● TASK INPUT
* * * *

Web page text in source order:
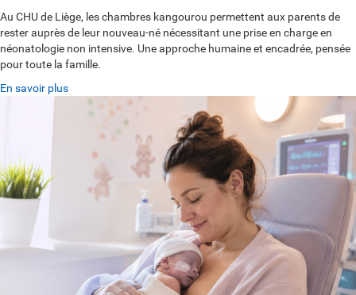
Au CHU de Liège, les chambres kangourou permettent aux parents de
rester auprès de leur nouveau-né nécessitant une prise en charge en
néonatologie non intensive. Une approche humaine et encadrée, pensée
pour toute la famille.
En savoir plus

* * * *

● TO DO
Retype the listing above exactly. Pictures are not part of the copy.

● RESULT OF THIS EXERCISE
Web page text in source order:
Au CHU de Liège, les chambres kangourou permettent aux parents de
rester auprès de leur nouveau-né nécessitant une prise en charge en
néonatologie non intensive. Une approche humaine et encadrée, pensée
pour toute la famille.
En savoir plus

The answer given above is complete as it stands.